Troops kill dozens of Hamas gunmen in north Gaza, IDF says; 200 arrested in past week.

IDF troops seen operating in the Gaza Strip in this handout photo released December 23, 2023. (Israel Defense Forces.)


Army says it intentionally caused dozens of gunmen to flee into building used as command center, then called in an airstrike; rockets target south for first time in nearly 48 hours.



The Israel Defense Forces gave details Saturday on its ongoing war against Hamas in the Gaza Strip, detailing gun battles and strikes on terror operatives as well as arrests.

Hamas, too, reported heavy shelling in several cities in the territory, hours after world powers in a UN Security Council vote demanded more aid be allowed into the Palestinian territory.

During ground operations in the southern part of Gaza City, the IDF said troops of the Yiftah Reserve Brigade carried out an ambush against Hamas, leading to dozens of terror operatives being killed.

The IDF said the troops opened fire in a deceptive manner to cause dozens of gunmen to flee into a building used as a command center. The building was then struck by a fighter jet.

Also in the southern Gaza City area, the IDF said Yiftah Brigade snipers killed several Hamas gunmen who were preparing to attack troops. Other buildings identified by the brigade as being used by Hamas in the area were struck by aircraft, the IDF added.

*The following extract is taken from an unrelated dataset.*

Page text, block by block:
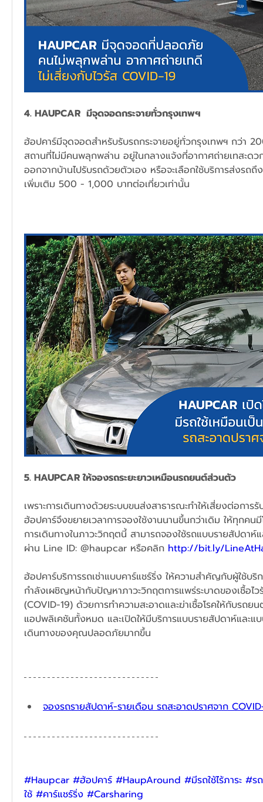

In an unspecified area of Gaza City, the IDF said troops of the 14th Reserve Armored Brigade identified a group of Hamas gunmen and called in an airstrike. In the Shati camp area of Gaza City, it said the 14th Brigade identified a further three Hamas gunmen who had opened fire at them. The brigade called in an airstrike to kill the three operatives.

The incidents in Gaza City indicate that while the IDF has operational control over the area, it is still battling smaller Hamas cells.

Meanwhile, in central Gaza, the army said the 179th Reserve Armored Brigade found a cache of weapons in a children’s daycare center, including mortars, RPGs and other explosives.



Clouds of gray and black smoke rose over the southern Gaza city of Khan Younis after strikes in the morning.

The Hamas-controlled health ministry reported that 18 people had been killed in a strike on a house in Nuseirat camp in central Gaza, and said other targets were hit up and down the coastal Strip.

Also Saturday, the IDF and Shin Bet said more than 200 Hamas and Palestinian Islamic Jihad terror operatives had been captured in the Gaza Strip over the past week, and taken for questioning.

The joint statement said hundreds of suspects were detained in the Strip over the past week, of which more than 200 were brought to Israel to be interrogated by the Shin Bet and Military Intelligence Directorate’s Unit 504.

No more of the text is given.